Le Loch Beinn a'MheadhainAm Meallan, viewpoint trail Nous repartons ensuite pour sortir de la vallée en prévoyant de faire une balade à Dog Falls. Mais le destin en décida autrement. Est-ce que j'ai trop mangé le bord gauche de la route, est-ce qu'il y avait quelque chose sur la chaussée ??? La voiture se met tout à coup à vibrer et le tableau de bord me somme de vérifier la pression du pneu. Je me gare sur un passing place, je sors de la voiture et constate avec désolation que le pneu avant gauche est à plat, crevé, kaput... Il est 16h30. Journée maudite ! Et la suite est encore pire !!!

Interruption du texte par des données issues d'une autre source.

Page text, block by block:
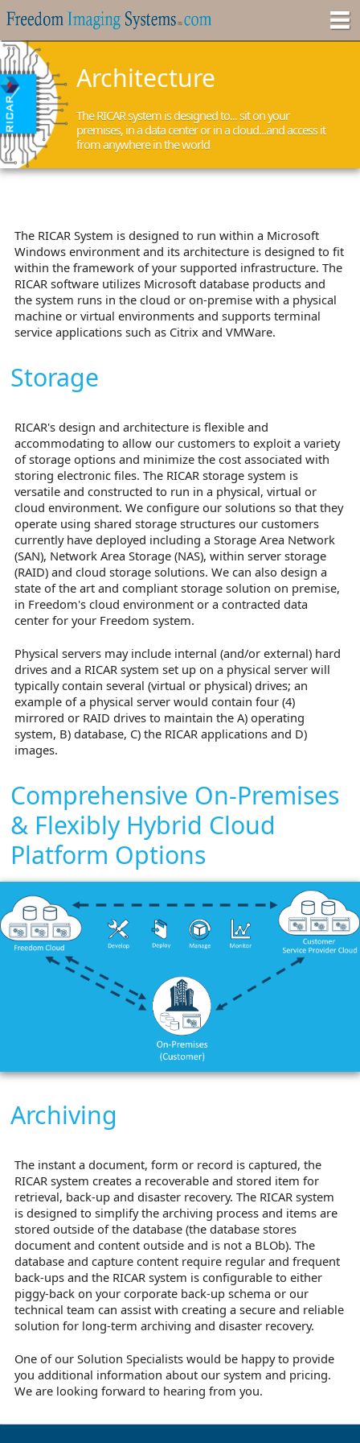
Architecture
The RICAR system is designed to... sit on your
premises, in a data center or in a cloud...and access it
from anywhere in the world
The RICAR System is designed to run within a Microsoft
Windows environment and its architecture is designed to fit
within the framework of your supported infrastructure. The
RICAR software utilizes Microsoft database products and
the system runs in the cloud or on-premise with a physical
machine or virtual environments and supports terminal
service applications such as Citrix and VMWare.
Storage
RICAR's design and architecture is flexible and
accommodating to allow our customers to exploit a variety
of storage options and minimize the cost associated with
storing electronic files. The RICAR storage system is
versatile and constructed to run in a physical, virtual or
cloud environment. We configure our solutions so that they
operate using shared storage structures our customers
currently have deployed including a Storage Area Network
(SAN), Network Area Storage (NAS), within server storage
(RAID) and cloud storage solutions. We can also design a
state of the art and compliant storage solution on premise,
in Freedom's cloud environment or a contracted data
center for your Freedom system.
Physical servers may include internal (and/or external) hard
drives and a RICAR system set up on a physical server will
typically contain several (virtual or physical) drives; an
example of a physical server would contain four (4)
mirrored or RAID drives to maintain the A) operating
system, B) database, C) the RICAR applications and D)
images.
Comprehensive On-Premises
& Flexibly Hybrid Cloud
Platform Options
Archiving
The instant a document, form or record is captured, the
RICAR system creates a recoverable and stored item for
retrieval, back-up and disaster recovery. The RICAR system
is designed to simplify the archiving process and items are
stored outside of the database (the database stores
document and content outside and is not a BLOb). The
database and capture content require regular and frequent
back-ups and the RICAR system is configurable to either
piggy-back on your corporate back-up schema or our
technical team can assist with creating a secure and reliable
solution for long-term archiving and disaster recovery.
One of our Solution Specialists would be happy to provide
you additional information about our system and pricing.
We are looking forward to hearing from you.
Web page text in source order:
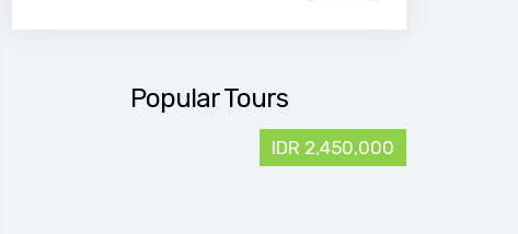
Popular Tours
IDR 2,450,000
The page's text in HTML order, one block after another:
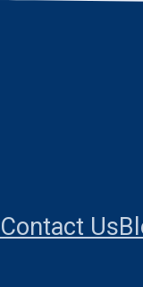
Contact Us
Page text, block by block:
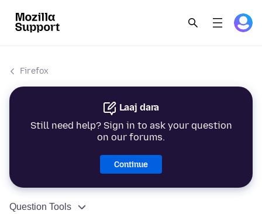
Firefox
Laaj dara
Still need help? Sign in to ask your question
on our forums.
Continue
Question Tools
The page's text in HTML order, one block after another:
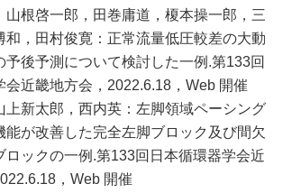
山根啓一郎，田巻庸道，榎本操一郎，三
和，田村俊寛：正常流量低圧較差の大動
予後予測について検討した一例.第133回
会近畿地方会，2022.6.18，Web 開催
上新太郎，西内英：左脚領域ペーシング
能が改善した完全左脚ブロック及び間欠
ロックの一例.第133回日本循環器学会近
，Web 開催
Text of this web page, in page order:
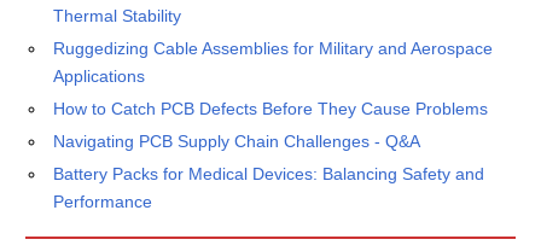
Thermal Stability
Ruggedizing Cable Assemblies for Military and Aerospace
Applications
How to Catch PCB Defects Before They Cause Problems
Navigating PCB Supply Chain Challenges - Q&A
Battery Packs for Medical Devices: Balancing Safety and
Performance

Depuis le temps que je me dis qu'il faut que je m'entraine à changer une roue. Bah voilà, va falloir. Bon, où est la roue de secours...J'ouvre le coffre, on enlève nos bagages, on soulève la moquette, euh....pas de roue. OK, je me mets à genoux, oh non pas pour invoquer l'aide du tout puissant mais pour être plus terre à terre, fallait bien regarder sous la voiture...Ouais, ba toujours pas de roue de secours. Pendant ce temps, ma fille a arrêté la première voiture qui passait, des allemands en vacances. Le monsieur cherche avec moi, pas de roue de secours, pas de bombe anti-crevaison. Baa, on va appeler un dépanneur. Je sors mon téléphone...pas de réseau. Bon là, c'est plus très drôle. Le monsieur me dit de prendre en photo le modèle de pneu et il nous emmène avec nos bagages au bled le plus proche, Cannich, à 30 minutes tout de même, pour téléphoner.

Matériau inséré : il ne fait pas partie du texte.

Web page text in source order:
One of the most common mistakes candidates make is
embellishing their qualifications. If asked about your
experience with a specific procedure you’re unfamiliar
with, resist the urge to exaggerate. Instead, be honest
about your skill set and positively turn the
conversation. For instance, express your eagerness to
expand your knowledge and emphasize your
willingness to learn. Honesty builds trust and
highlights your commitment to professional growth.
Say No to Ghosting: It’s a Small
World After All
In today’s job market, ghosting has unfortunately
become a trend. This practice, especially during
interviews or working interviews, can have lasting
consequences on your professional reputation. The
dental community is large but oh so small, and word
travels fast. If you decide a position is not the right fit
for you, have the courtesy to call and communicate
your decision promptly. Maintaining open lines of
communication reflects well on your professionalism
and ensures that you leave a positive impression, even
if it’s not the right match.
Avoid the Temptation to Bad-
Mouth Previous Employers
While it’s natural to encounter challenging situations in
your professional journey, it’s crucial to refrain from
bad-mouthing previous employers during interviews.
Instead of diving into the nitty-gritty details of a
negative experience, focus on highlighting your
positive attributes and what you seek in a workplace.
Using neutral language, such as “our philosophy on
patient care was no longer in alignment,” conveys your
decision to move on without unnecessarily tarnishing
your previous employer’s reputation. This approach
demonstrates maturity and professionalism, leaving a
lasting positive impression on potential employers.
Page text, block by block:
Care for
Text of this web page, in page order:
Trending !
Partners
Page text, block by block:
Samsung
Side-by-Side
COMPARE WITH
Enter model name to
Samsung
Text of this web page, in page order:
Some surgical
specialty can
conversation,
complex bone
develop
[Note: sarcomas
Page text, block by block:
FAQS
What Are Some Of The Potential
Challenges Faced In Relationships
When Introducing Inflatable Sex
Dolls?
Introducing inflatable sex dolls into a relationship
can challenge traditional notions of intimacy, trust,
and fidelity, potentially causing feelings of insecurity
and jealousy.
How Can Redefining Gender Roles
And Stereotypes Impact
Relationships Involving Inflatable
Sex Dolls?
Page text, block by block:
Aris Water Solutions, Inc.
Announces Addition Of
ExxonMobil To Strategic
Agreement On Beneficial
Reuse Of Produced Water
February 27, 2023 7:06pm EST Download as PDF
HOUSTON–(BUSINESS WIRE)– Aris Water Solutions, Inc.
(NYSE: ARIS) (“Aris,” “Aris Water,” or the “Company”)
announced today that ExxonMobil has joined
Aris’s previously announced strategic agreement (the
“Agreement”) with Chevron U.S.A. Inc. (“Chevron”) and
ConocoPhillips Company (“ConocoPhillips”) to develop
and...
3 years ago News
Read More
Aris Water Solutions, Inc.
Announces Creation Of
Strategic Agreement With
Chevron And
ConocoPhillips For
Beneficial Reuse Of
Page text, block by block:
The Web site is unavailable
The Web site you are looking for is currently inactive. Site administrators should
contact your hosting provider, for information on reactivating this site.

Le monsieur se renseigne auprès du shop où est le garagiste le plus prêt : à 1 heure de route. Il veut bien nous emmener. Moi, je pense qu'il vaut mieux appeler le loueur. Je commence par la centrale de réservation, ils parlent français, ça sera plus commode ! Mais non, ça ne les concerne pas, il faut voir directement avec l'agence de location. Je vous passe les détails sur le temps interminable qu'il nous a fallu pour arriver à avoir le service de dépannage (le numéro que j'avais sur mon voucher de réservation n'était pas le bon), à leur expliquer dans un anglais approximatif le problème et le modèle de pneu à changer, un grand merci d'ailleurs aux allemands qui nous ont bien aidées à comprendre ce fort accent écossais. Bref on finit par nous dire qu'un dépanneur arrive dans 10 minutes. Les allemands nous larguent donc là devant le shop et nous patientons sur une table en bois à côté du magasin.

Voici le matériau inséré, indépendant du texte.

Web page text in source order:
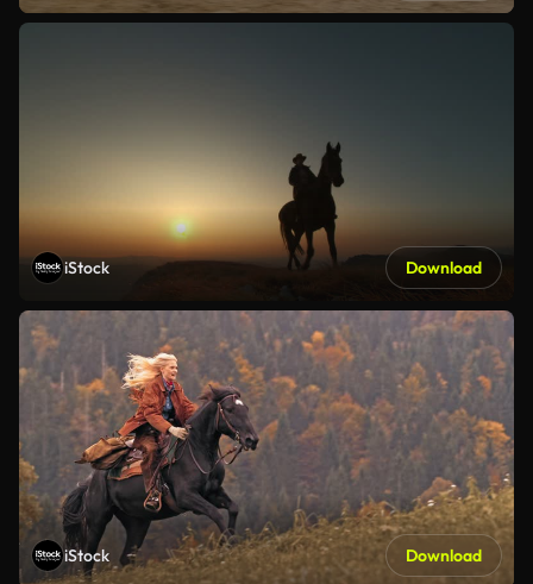
iStock Download
iStock Download
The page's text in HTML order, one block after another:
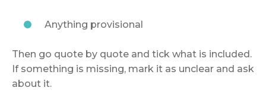
Anything provisional
Then go quote by quote and tick what is included.
If something is missing, mark it as unclear and ask
about it.
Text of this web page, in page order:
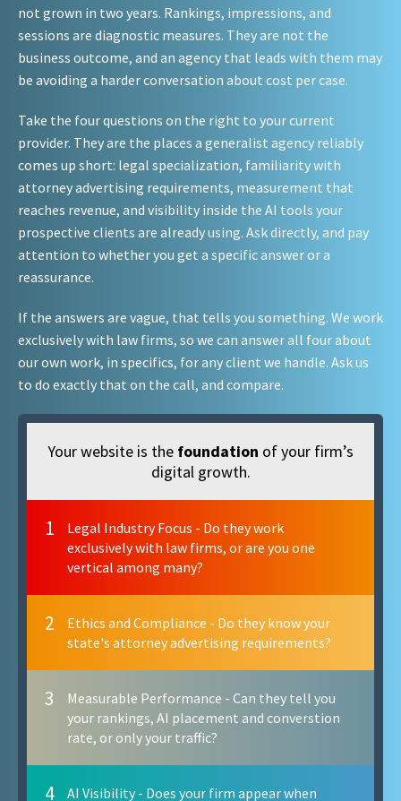
not grown in two years. Rankings, impressions, and
sessions are diagnostic measures. They are not the
business outcome, and an agency that leads with them may
be avoiding a harder conversation about cost per case.
Take the four questions on the right to your current
provider. They are the places a generalist agency reliably
comes up short: legal specialization, familiarity with
attorney advertising requirements, measurement that
reaches revenue, and visibility inside the AI tools your
prospective clients are already using. Ask directly, and pay
attention to whether you get a specific answer or a
reassurance.
If the answers are vague, that tells you something. We work
exclusively with law firms, so we can answer all four about
our own work, in specifics, for any client we handle. Ask us
to do exactly that on the call, and compare.
Your website is the foundation of your firm’s
digital growth.
1
Legal Industry Focus - Do they work
exclusively with law firms, or are you one
vertical among many?
2
Ethics and Compliance - Do they know your
state's attorney advertising requirements?
3
Measurable Performance - Can they tell you
your rankings, AI placement and converstion
rate, or only your traffic?
4
AI Visibility - Does your firm appear when
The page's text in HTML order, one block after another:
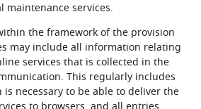
maintenance services.
the framework of the provision
may include all information relating
services that is collected in the
This regularly includes
is necessary to be able to deliver the
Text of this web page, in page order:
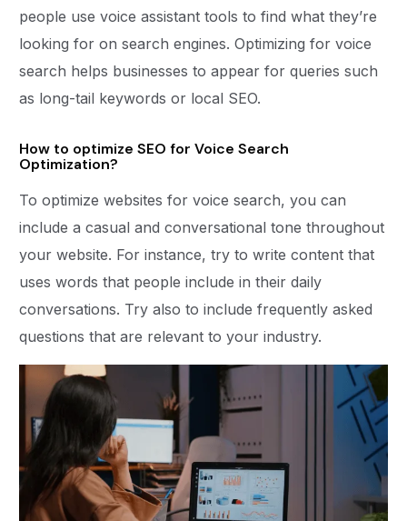
people use voice assistant tools to find what they’re
looking for on search engines. Optimizing for voice
search helps businesses to appear for queries such
as long-tail keywords or local SEO.
How to optimize SEO for Voice Search
Optimization?
To optimize websites for voice search, you can
include a casual and conversational tone throughout
your website. For instance, try to write content that
uses words that people include in their daily
conversations. Try also to include frequently asked
questions that are relevant to your industry.
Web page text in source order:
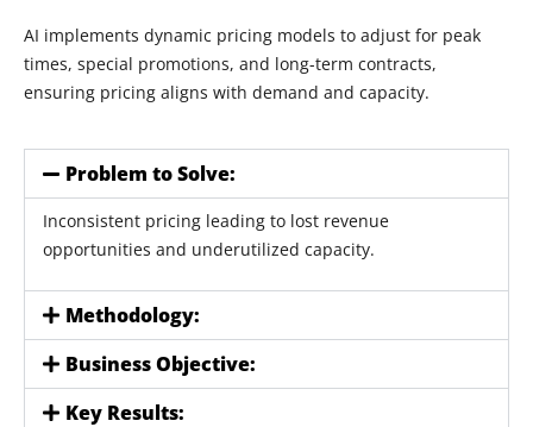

Les minutes passent et passent et personne ne vient. Après 1 heure 30, toujours personne. Je rappelle...ce n'est pas la même personne, il faut tout réexpliquer. On nous dit alors que si si, le van va arriver, dans 5 minutes. On patiente à nouveau...45 minutes. Toujours personne. 3° appel, encore une autre personne, encore tout redire. Je manque de vocabulaire en anglais pour leur dire ce que j'en pense, mais j'essaie de leur faire comprendre qu'il faut se bouger maintenant. On nous affirme qu'il est au coin de la rue, il arrive. Attendez, je l'appelle pour confirmer, qu'on me dit. Je reste en ligne plusieurs minutes...on me reprend...Ah, il s'est trompé de ville mais il arrive dans 5 minutes. AAAAAhhhh, arrêtez avec vos 5 minutes !!!! Si si il arrive, rappelez moi dans 5 minutes s'il n'est pas là...Evidemment personne à l'horizon. 4° appel, 10 minutes plus tard, encore une autre personne...encore tout réexpliquer, ça fait des heures qu'on attend, dehors dans la nuit et le froid, mais qui va enfin nous entendre ???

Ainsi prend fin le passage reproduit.